Energy companies and the UK government will hold a third day of crisis talks as a surge in gas and electricity prices threatens to put more suppliers out of business and squeeze consumers.
Business Secretary Kwasi Kwarteng warned Sunday that with suppliers under pressure, the government has a plan to put a special administrator in place in the event of companies’ failure. He’s convened a discussion with the energy industry on Monday to chart a path forward.

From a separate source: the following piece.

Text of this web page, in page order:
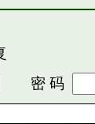
密 码

The meeting comes after talks over the weekend with companies including Centrica Plc, Britain’s biggest supplier, and EDF Energy, as well as two gatherings with UK energy regulator Ofgem.
Rising energy bills are giving rise to concerns about inflation as well as potential hardship for millions of lower-income Britons over the winter. Seven energy suppliers in the UK have failed this year and there are concerns more will do so as prices rise, exposing unhedged companies that have sold energy to customers at lower levels than they can now buy in the market.
Gas prices in the UK have almost tripled this year due to a supply crunch, forcing some industrial users to curb production and sending ripples through the food-supply chain.
"Ofgem continues to work closely with government and industry to ensure consumers continue to be protected while global gas prices are high and will speak further on these issues at the industry round table tomorrow,” the regulator said in a statement on Sunday.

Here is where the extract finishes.